Pull each line containing "could" out of the data and copy it.

*** Block opens ***

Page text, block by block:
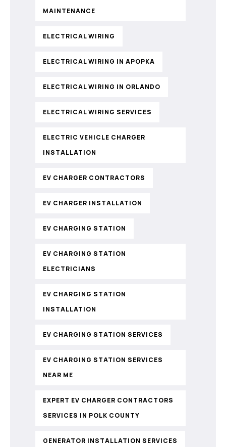
MAINTENANCE
ELECTRICAL WIRING
ELECTRICAL WIRING IN APOPKA
ELECTRICAL WIRING IN ORLANDO
ELECTRICAL WIRING SERVICES
ELECTRIC VEHICLE CHARGER
INSTALLATION
EV CHARGER CONTRACTORS
EV CHARGER INSTALLATION
EV CHARGING STATION
EV CHARGING STATION
ELECTRICIANS
EV CHARGING STATION
INSTALLATION
EV CHARGING STATION SERVICES
EV CHARGING STATION SERVICES
NEAR ME
EXPERT EV CHARGER CONTRACTORS
SERVICES IN POLK COUNTY
GENERATOR INSTALLATION SERVICES
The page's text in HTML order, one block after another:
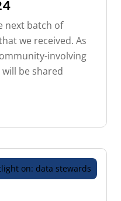
next batch of
we received. As
involving
be shared
on: data stewards
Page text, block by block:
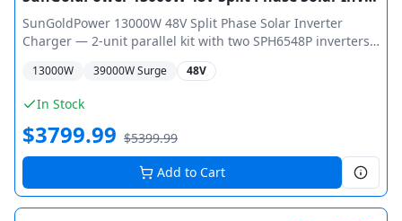
SunGoldPower 13000W 48V Split Phase Solar Inverter
Charger — 2-unit parallel kit with two SPH6548P inverters
pre-configured for 13,000W total output (26,000W peak).
Dual MPPT per unit with max 10,000W PV input and 550V
open circuit voltage. Split-phase 120V/240V output, WiFi
monitoring, ETL Certified UL 1741.
13000W 39000W Surge 48V
In Stock
$3799.99 $5399.99
Add to Cart
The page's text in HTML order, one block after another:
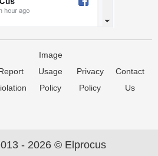
Image
Usage
Policy
Privacy
Policy
Contact
Us
- 2026 © Elprocus
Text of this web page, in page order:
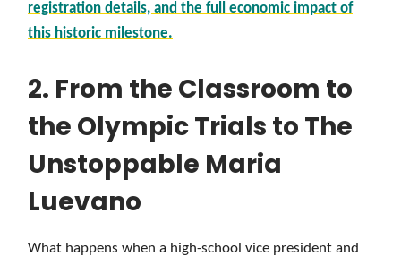
registration details, and the full economic impact of
this historic milestone.
2. From the Classroom to
the Olympic Trials to The
Unstoppable Maria
Luevano
What happens when a high-school vice president and
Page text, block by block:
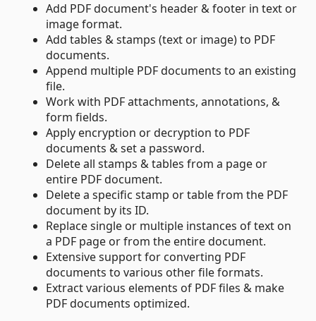
Add PDF document's header & footer in text or
image format.
Add tables & stamps (text or image) to PDF
documents.
Append multiple PDF documents to an existing
file.
Work with PDF attachments, annotations, &
form fields.
Apply encryption or decryption to PDF
documents & set a password.
Delete all stamps & tables from a page or
entire PDF document.
Delete a specific stamp or table from the PDF
document by its ID.
Replace single or multiple instances of text on
a PDF page or from the entire document.
Extensive support for converting PDF
documents to various other file formats.
Extract various elements of PDF files & make
PDF documents optimized.
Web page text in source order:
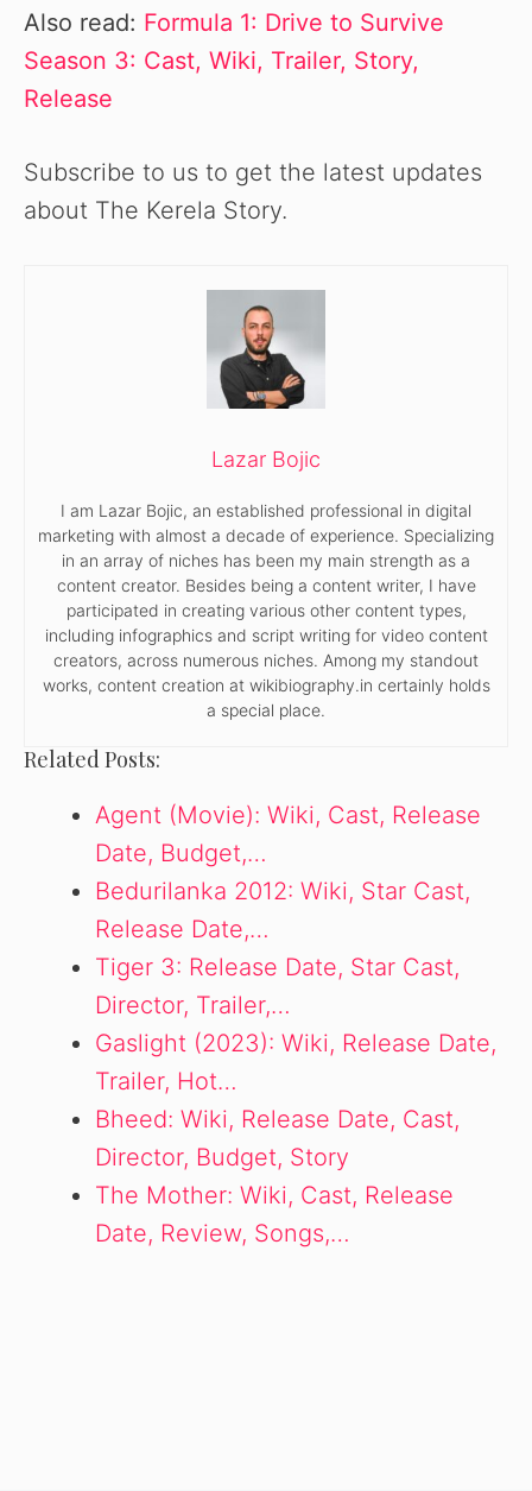
Also read: Formula 1: Drive to Survive
Season 3: Cast, Wiki, Trailer, Story,
Release
Subscribe to us to get the latest updates
about The Kerela Story.
Lazar Bojic
I am Lazar Bojic, an established professional in digital
marketing with almost a decade of experience. Specializing
in an array of niches has been my main strength as a
content creator. Besides being a content writer, I have
participated in creating various other content types,
including infographics and script writing for video content
creators, across numerous niches. Among my standout
works, content creation at wikibiography.in certainly holds
a special place.
Related Posts:
Agent (Movie): Wiki, Cast, Release
Date, Budget,…
Bedurilanka 2012: Wiki, Star Cast,
Release Date,…
Tiger 3: Release Date, Star Cast,
Director, Trailer,…
Gaslight (2023): Wiki, Release Date,
Trailer, Hot…
Bheed: Wiki, Release Date, Cast,
Director, Budget, Story
The Mother: Wiki, Cast, Release
Date, Review, Songs,…
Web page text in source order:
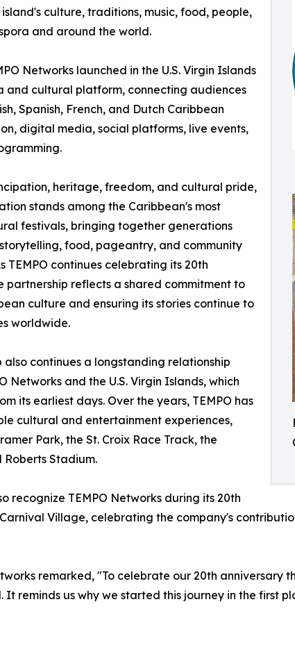
culture, traditions, music, food, people,
and around the world.
Networks launched in the U.S. Virgin Islands
and cultural platform, connecting audiences
Spanish, French, and Dutch Caribbean
digital media, social platforms, live events,
heritage, freedom, and cultural pride,
stands among the Caribbean's most
festivals, bringing together generations
food, pageantry, and community
TEMPO continues celebrating its 20th
partnership reflects a shared commitment to
culture and ensuring its stories continue to
worldwide.
also continues a longstanding relationship
Networks and the U.S. Virgin Islands, which
its earliest days. Over the years, TEMPO has
cultural and entertainment experiences,
Park, the St. Croix Race Track, the
Roberts Stadium.
recognize TEMPO Networks during its 20th
Village, celebrating the company's
remarked, "To celebrate our 20th anniversary
reminds us why we started this journey in the first
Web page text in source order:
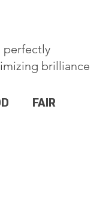
perfectly
brilliance
FAIR
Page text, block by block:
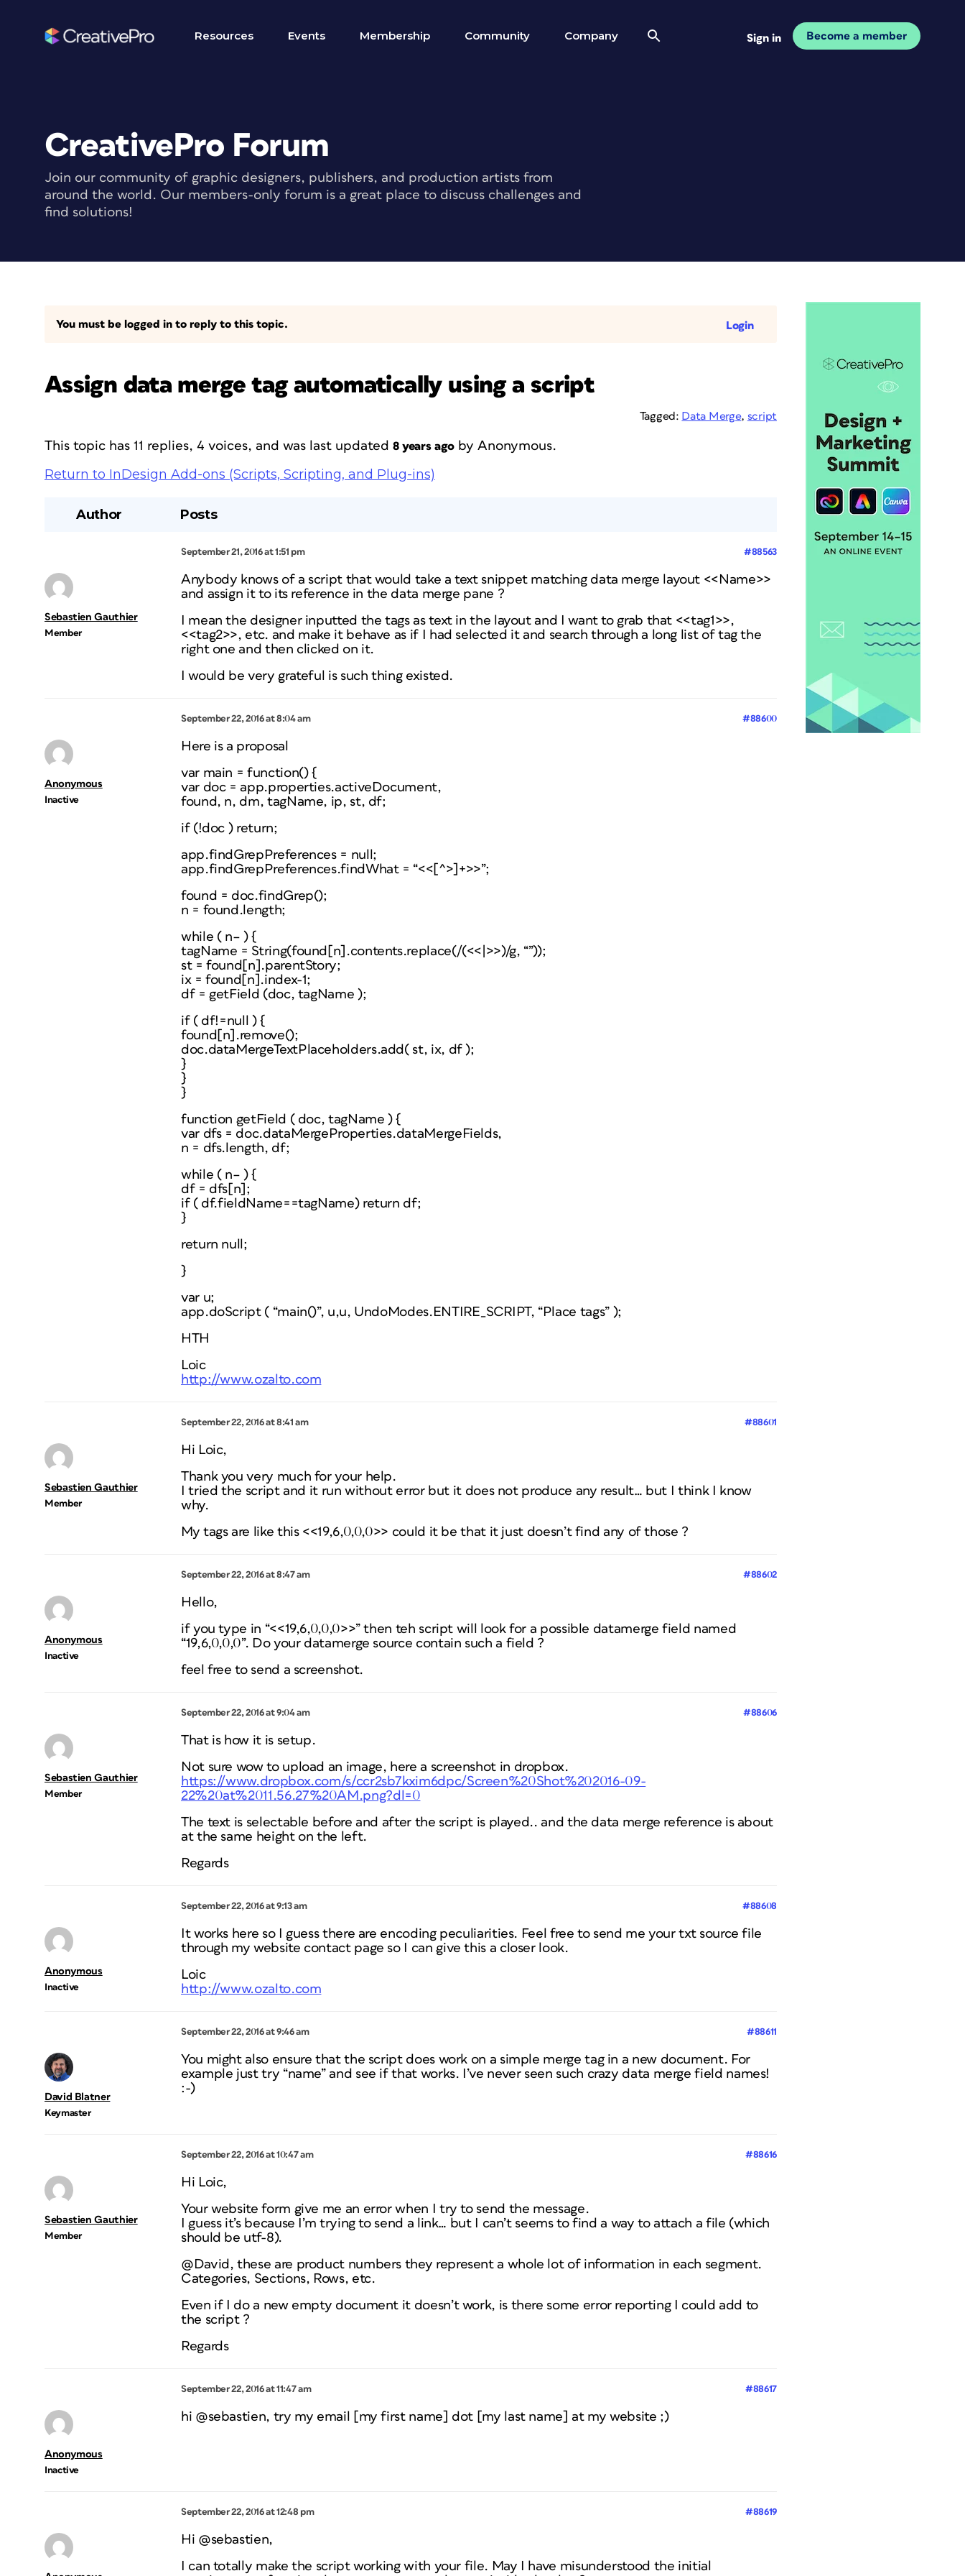
Resources Events Membership Community Company Sign in Become a member
CreativePro Forum
Join our community of graphic designers, publishers, and production artists from
around the world. Our members-only forum is a great place to discuss challenges and
find solutions!
You must be logged in to reply to this topic. Login
Assign data merge tag automatically using a script
Tagged: Data Merge, script
This topic has 11 replies, 4 voices, and was last updated 8 years ago byAnonymous.
Return to InDesign Add-ons (Scripts, Scripting, and Plug-ins)
Author Posts
September 21, 2016 at 1:51 pm #88563
Sebastien Gauthier
Member
Anybody knows of a script that would take a text snippet matching data merge layout <<Name>>
and assign it to its reference in the data merge pane ?
I mean the designer inputted the tags as text in the layout and I want to grab that <<tag1>>,
<<tag2>>, etc. and make it behave as if I had selected it and search through a long list of tag the
right one and then clicked on it.
I would be very grateful is such thing existed.
September 22, 2016 at 8:04 am #88600
Anonymous
Inactive
Here is a proposal
var main = function() {
var doc = app.properties.activeDocument,
found, n, dm, tagName, ip, st, df;
if (!doc ) return;
app.findGrepPreferences = null;
app.findGrepPreferences.findWhat = “<<[^>]+>>”;
found = doc.findGrep();
n = found.length;
while ( n– ) {
tagName = String(found[n].contents.replace(/(<<|>>)/g, “”));
st = found[n].parentStory;
ix = found[n].index-1;
df = getField (doc, tagName );
if ( df!=null ) {
found[n].remove();
doc.dataMergeTextPlaceholders.add( st, ix, df );
}
}
}
function getField ( doc, tagName ) {
var dfs = doc.dataMergeProperties.dataMergeFields,
n = dfs.length, df;
while ( n– ) {
df = dfs[n];
if ( df.fieldName==tagName) return df;
}
return null;
}
var u;
app.doScript ( “main()”, u,u, UndoModes.ENTIRE_SCRIPT, “Place tags” );
HTH
Loic
http://www.ozalto.com
September 22, 2016 at 8:41 am #88601
Sebastien Gauthier
Member
Hi Loic,
Thank you very much for your help.
I tried the script and it run without error but it does not produce any result… but I think I know
why.
My tags are like this <<19,6,0,0,0>> could it be that it just doesn’t find any of those ?
September 22, 2016 at 8:47 am #88602
Anonymous
Inactive
Hello,
if you type in “<<19,6,0,0,0>>” then teh script will look for a possible datamerge field named
“19,6,0,0,0”. Do your datamerge source contain such a field ?
feel free to send a screenshot.
September 22, 2016 at 9:04 am #88606
Sebastien Gauthier
Member
That is how it is setup.
Not sure wow to upload an image, here a screenshot in dropbox.
https://www.dropbox.com/s/ccr2sb7kxim6dpc/Screen%20Shot%202016-09-
22%20at%2011.56.27%20AM.png?dl=0
The text is selectable before and after the script is played.. and the data merge reference is about
at the same height on the left.
Regards
September 22, 2016 at 9:13 am #88608
Anonymous
Inactive
It works here so I guess there are encoding peculiarities. Feel free to send me your txt source file
through my website contact page so I can give this a closer look.
Loic
http://www.ozalto.com
September 22, 2016 at 9:46 am #88611
David Blatner
Keymaster
You might also ensure that the script does work on a simple merge tag in a new document. For
example just try “name” and see if that works. I’ve never seen such crazy data merge field names!
:-)
September 22, 2016 at 10:47 am #88616
Sebastien Gauthier
Member
Hi Loic,
Your website form give me an error when I try to send the message.
I guess it’s because I’m trying to send a link… but I can’t seems to find a way to attach a file (which
should be utf-8).
@David, these are product numbers they represent a whole lot of information in each segment.
Categories, Sections, Rows, etc.
Even if I do a new empty document it doesn’t work, is there some error reporting I could add to
the script ?
Regards
September 22, 2016 at 11:47 am #88617
Anonymous
Inactive
hi @sebastien, try my email [my first name] dot [my last name] at my website ;)
September 22, 2016 at 12:48 pm #88619
Hi @sebastien,
I can totally make the script working with your file. May I have misunderstood the initial

*** Block closes ***

● **Written answer**:
My tags are like this <<19,6,0,0,0>> could it be that it just doesn’t find any of those ?
Even if I do a new empty document it doesn’t work, is there some error reporting I could add to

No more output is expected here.